Download Assessment of rational peptide design for kinase activity

Assessment of rational peptide design for kinase activity assays by mass spectrometry
Marcel Stoop, Jetse Scholma, Maikel Peppelenbosch, Jos Joore and Theo Luider
Introduction (max 120 words)
Protein kinases are key regulators of cellular processes, including proliferation, differentiation and apoptosis.
Kinase activity can be assessed by measuring the phosphorylation of peptides derived from physiological
downstream substrates, for example by mass spectrometry. However, these peptide substrates are not
equally suitable for use in kinase activity assays, because they lack sensitivity and/or specificity towards
individual kinases. We therefore set out to develop a strategy to select peptide substrates with optimized
sensitivity and specificity towards selected kinases, in order to improve peptide-based kinase assays.
Increased specificity is especially important for assaying individual kinase activities in complex mixtures,
such as cell lysates, containing many different protein kinases.
Methods (max 120 words)
As a first step towards a method for designing better peptide substrates, we used Predikin
(http://predikin.biosci.uq.edu.au/) as a tool to quantify the interaction of each amino acid in a heptapeptide
motif of a substrate with specific amino acids in the enzymatic cleft of a kinase, resulting in weight matrices
containing scores for each amino acid in each heptapeptide position. Here, we used the combination of
sensitivity matrices of two kinases merged into a specificity matrix to rationally design peptides for a kinase
activity assay that could distinguish between the different, but related kinases CDK1 and MAPK1. The
designed heptapeptides were synthesized as substrate peptides with the following structure: Biotin-AhxGGGG-heptapeptide-GGGG-OH. Phosphorylation reactions were carried out and measured in triplicate.
Preliminary results (max 300 words)
Mitogen activated protein kinase 1 (MAPK1) and Cyclin dependent kinase 1 (CDK1) were selected from the
CMGC group of kinases, a group of evolutionary related proline-directed kinases. These kinases are
expected to be dissimilar enough to be distinguishable in a kinase activity assay, while being similar enough
to display overlapping phosphorylation patterns. Peptides (12 peptides for each kinase) were
homogeneously incubated with each of the kinases separately. Phosphorylation causes a 80 Da shift in the
mass of the peptide fragment, which allowed a quantification of the fraction of phosphorylated peptide and
the unphosphorylated substrate peptide using mass spectrometry.
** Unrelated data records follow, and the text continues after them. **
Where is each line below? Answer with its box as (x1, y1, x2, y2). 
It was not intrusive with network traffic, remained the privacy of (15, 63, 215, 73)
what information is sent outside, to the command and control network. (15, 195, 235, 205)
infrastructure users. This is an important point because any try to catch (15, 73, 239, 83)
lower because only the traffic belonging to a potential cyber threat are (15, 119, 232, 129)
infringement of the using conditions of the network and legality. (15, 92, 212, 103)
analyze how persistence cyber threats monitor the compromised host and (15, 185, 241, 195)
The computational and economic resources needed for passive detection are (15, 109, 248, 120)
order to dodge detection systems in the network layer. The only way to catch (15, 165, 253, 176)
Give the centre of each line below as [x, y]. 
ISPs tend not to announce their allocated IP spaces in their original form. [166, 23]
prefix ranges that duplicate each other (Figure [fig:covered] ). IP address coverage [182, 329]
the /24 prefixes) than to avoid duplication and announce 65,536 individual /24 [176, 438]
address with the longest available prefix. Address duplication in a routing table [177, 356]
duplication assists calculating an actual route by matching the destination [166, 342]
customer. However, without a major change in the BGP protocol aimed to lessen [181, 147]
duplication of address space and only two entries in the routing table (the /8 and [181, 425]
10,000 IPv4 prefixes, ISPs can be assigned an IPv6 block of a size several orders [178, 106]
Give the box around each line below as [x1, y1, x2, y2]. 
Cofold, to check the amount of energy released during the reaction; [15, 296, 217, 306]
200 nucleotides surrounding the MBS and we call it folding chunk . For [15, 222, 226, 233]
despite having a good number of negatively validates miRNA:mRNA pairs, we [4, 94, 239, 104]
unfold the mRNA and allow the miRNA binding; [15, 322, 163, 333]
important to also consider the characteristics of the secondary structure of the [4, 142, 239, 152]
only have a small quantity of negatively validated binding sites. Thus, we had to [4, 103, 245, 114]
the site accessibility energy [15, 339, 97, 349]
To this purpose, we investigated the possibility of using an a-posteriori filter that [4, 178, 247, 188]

Known kinase substrates display variation of phosphorylation affinities. The peptides that had been included
as control peptides (natural substrate peptide seqences) based on good scores for sensitivity and specificity
performed well, especially for CDK1. CDK1 control peptides that had low scores for specificity showed no
phosphorylation. MAPK1 substrates with the lowest scores for specificity had notably higher sensitivity
scores for CDK1 than for MAPK1 and, accordingly, are only phosphorylated by CDK1. Designed peptides
without proline at position +1 showed no phosphorylation, whereas the same set with proline at position +1
performed better.
The phosphorylated fractions were plotted against the corresponding Predikin score for all peptides,
showing, a threshold score of 81-83 marking the division between unphosphorylated peptides (lower scores)
and phosphorylated peptides (higher scores), although some peptides with higher Predikin score were not
phosphorylated. Among substrates with Predikin scores >80 there is a 0.6 correlation between Predikin
score and phosphorylated fraction for CDK1 and a 0.8 correlation for MAPK1.
These results show that mass spectrometry can be employed to assess peptide suitability for kinase activity
assays. Extending this research to more kinases would allow for the generation of Predikin score cut-off
values to facilitate rational peptide design for kinase activity assays.
Novel aspect
The use of mass spectrometry for assessment of suitability of substrate peptides for kinase activity assays.